As humans, we often overestimate our performance. This phenomena has been studied so often, it has a name: the Dunning-Kruger effect. The Dunning-Kruger effect states that we have a cognitive bias in believing we are smarter than we actually are. We naturally overestimate our own abilities.
We are obsessed with all things voice here at Pindrop. As the voice experts, we wanted to find out how good we are at detecting real voices vs. synthetic ones.

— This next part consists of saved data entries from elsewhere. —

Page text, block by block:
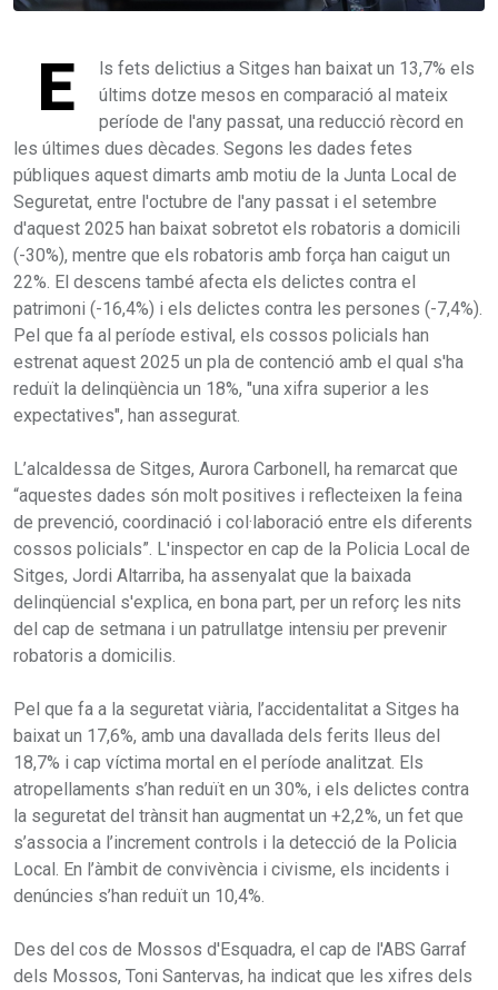
E
ls fets delictius a Sitges han baixat un 13,7% els
últims dotze mesos en comparació al mateix
període de l'any passat, una reducció rècord en
les últimes dues dècades. Segons les dades fetes
públiques aquest dimarts amb motiu de la Junta Local de
Seguretat, entre l'octubre de l'any passat i el setembre
d'aquest 2025 han baixat sobretot els robatoris a domicili
(-30%), mentre que els robatoris amb força han caigut un
22%. El descens també afecta els delictes contra el
patrimoni (-16,4%) i els delictes contra les persones (-7,4%).
Pel que fa al període estival, els cossos policials han
estrenat aquest 2025 un pla de contenció amb el qual s'ha
reduït la delinqüència un 18%, "una xifra superior a les
expectatives", han assegurat.
L’alcaldessa de Sitges, Aurora Carbonell, ha remarcat que
“aquestes dades són molt positives i reflecteixen la feina
de prevenció, coordinació i col·laboració entre els diferents
cossos policials”. L'inspector en cap de la Policia Local de
Sitges, Jordi Altarriba, ha assenyalat que la baixada
delinqüencial s'explica, en bona part, per un reforç les nits
del cap de setmana i un patrullatge intensiu per prevenir
robatoris a domicilis.
Pel que fa a la seguretat viària, l’accidentalitat a Sitges ha
baixat un 17,6%, amb una davallada dels ferits lleus del
18,7% i cap víctima mortal en el període analitzat. Els
atropellaments s’han reduït en un 30%, i els delictes contra
la seguretat del trànsit han augmentat un +2,2%, un fet que
s’associa a l’increment controls i la detecció de la Policia
Local. En l’àmbit de convivència i civisme, els incidents i
denúncies s’han reduït un 10,4%.
Des del cos de Mossos d'Esquadra, el cap de l'ABS Garraf
dels Mossos, Toni Santervas, ha indicat que les xifres dels
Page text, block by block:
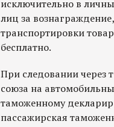
исключительно в
лиц за
транспортировки
бесплатно.
При следовании через
союза на
таможенному
пассажирская

An informal survey was conducted with Pindrop employees to determine if a machine or a person could differentiate between a synthetic voice and a human voice.
Pindrop Lab’s research team really wanted a challenge in trying to have synthetic voice fools both employees and the technology as much as possible. So instead of training voice models with 20 minutes of audio, the team trained the voice models using 5 hours of speech for each sample voice. They tooks the 5 hour trained models and developed 100 sophisticated synthesized voices saying random phrases collected from several sources including blogs, Google, Dessa, etc. The team selected 20 phrases at random of an initial 100 synthesized and genuine voices. With 60 participants from Pindrop, the results were a bit surprising!
Pindropper’s were able to spot the synthetic voice only slightly more than random chance. Then the machines got their shot. Even with the incredibly trained synthetic voice models, the machines still beat the Pindrop employee by over 25%, showing that technology gets the upper hand when spotting fake voice, no matter how convincing.
If you are relying on agents to determine if a caller is who they say they are, what do you think their chances are?